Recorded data
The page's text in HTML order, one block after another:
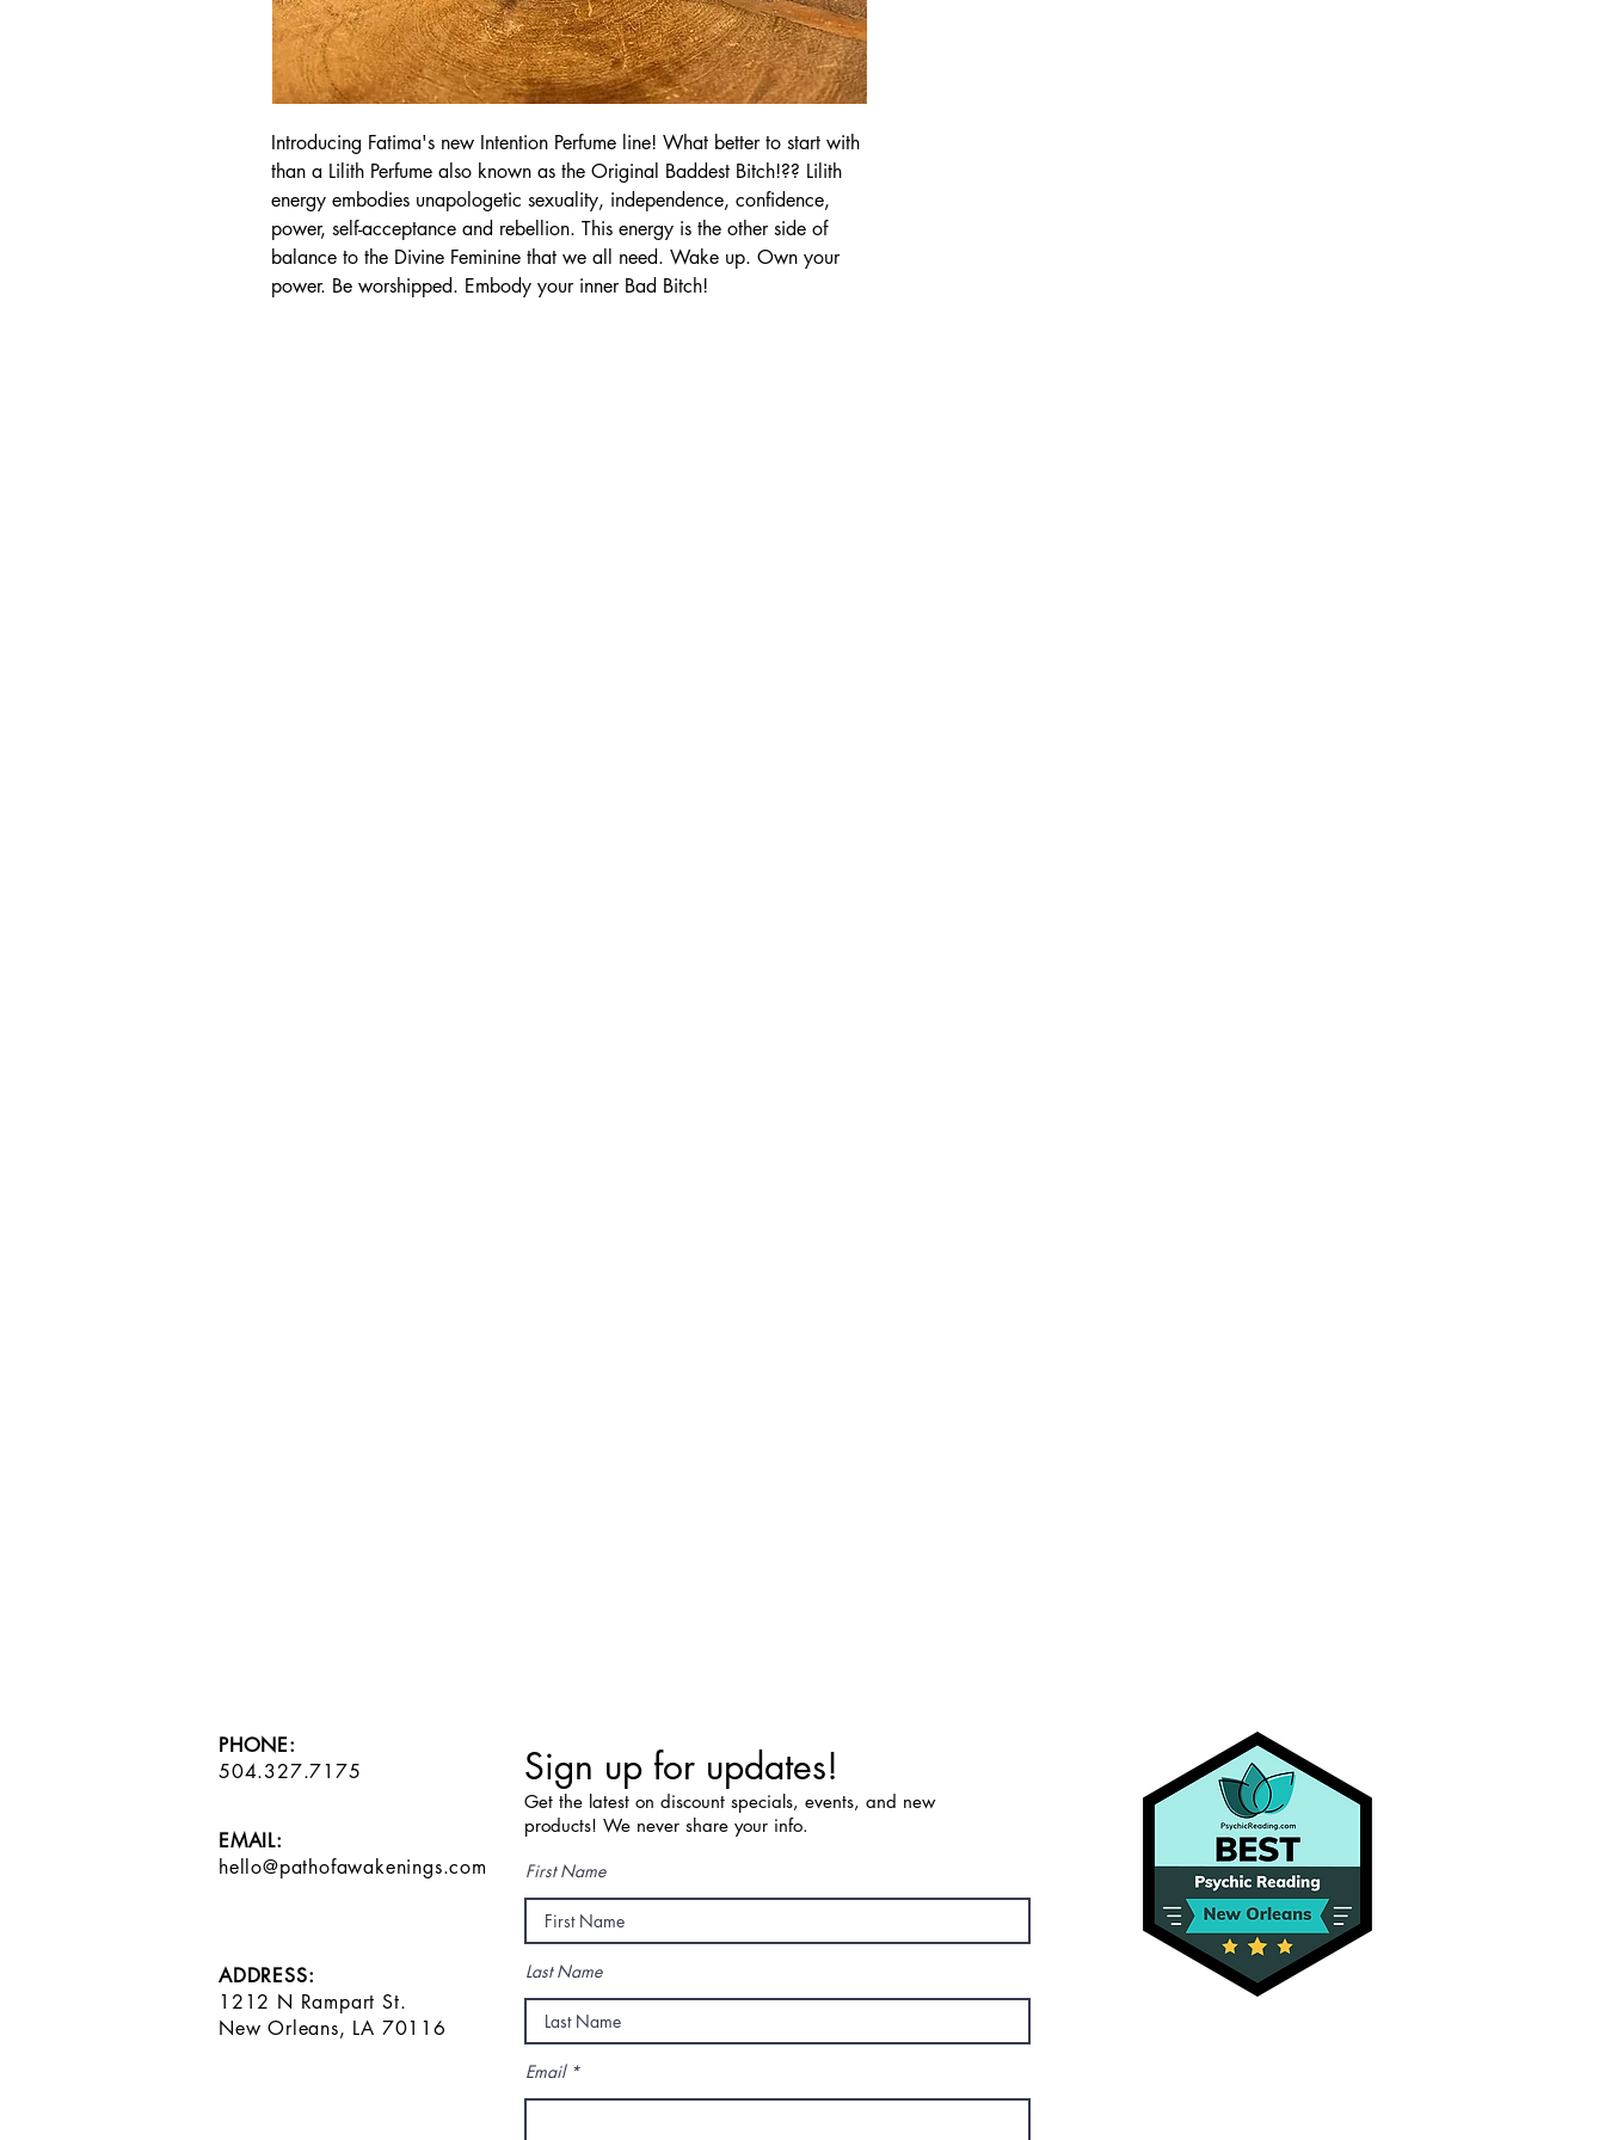
Introducing Fatima's new Intention Perfume line! What better to start with
than a Lilith Perfume also known as the Original Baddest Bitch!?? Lilith
energy embodies unapologetic sexuality, independence, confidence,
power, self-acceptance and rebellion. This energy is the other side of
balance to the Divine Feminine that we all need. Wake up. Own your
power. Be worshipped. Embody your inner Bad Bitch!
PHONE:
504.327.7175
EMAIL:
hello@pathofawakenings.com
ADDRESS:
1212 N Rampart St.
New Orleans, LA 70116
Sign up for updates!
Get the latest on discount specials, events, and new
products! We never share your info.
First Name
Last Name
Email
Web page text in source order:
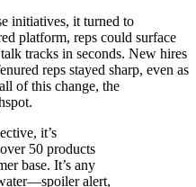
initiatives, it turned to
platform, reps could surface
tracks in seconds. New hires
reps stayed sharp, even as
of this change, the
it’s
50 products
base. It’s any
alert,
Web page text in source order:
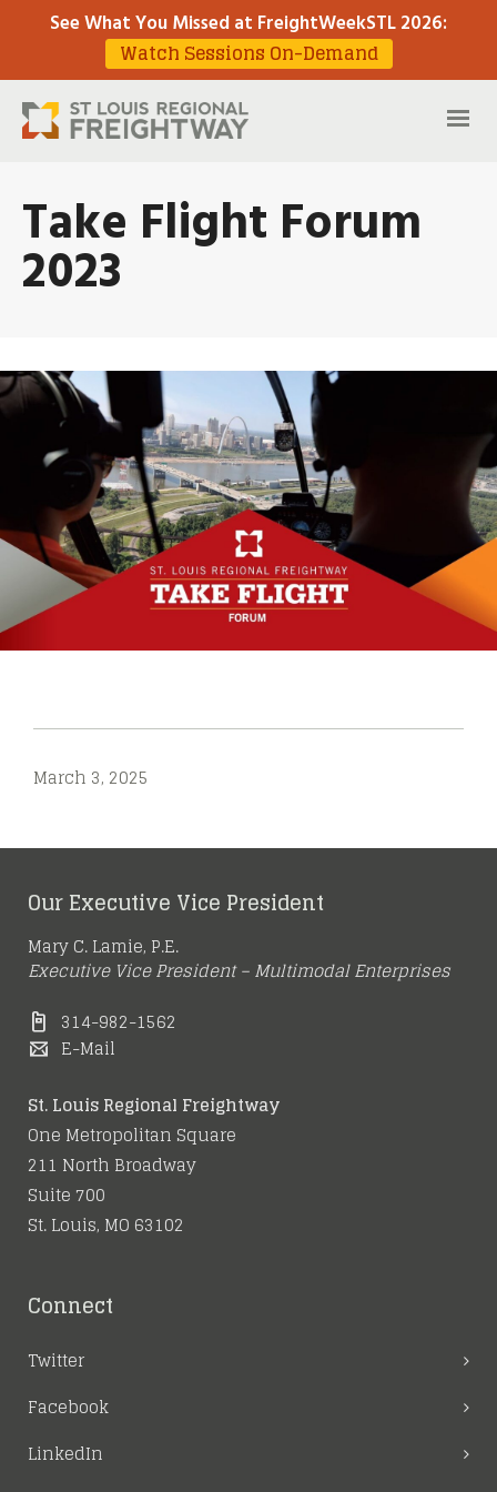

Task instructions. Which lines of the data contain the string "reps"? Copy each of them.

Written answer.
platform, reps could surface
reps stayed sharp, even as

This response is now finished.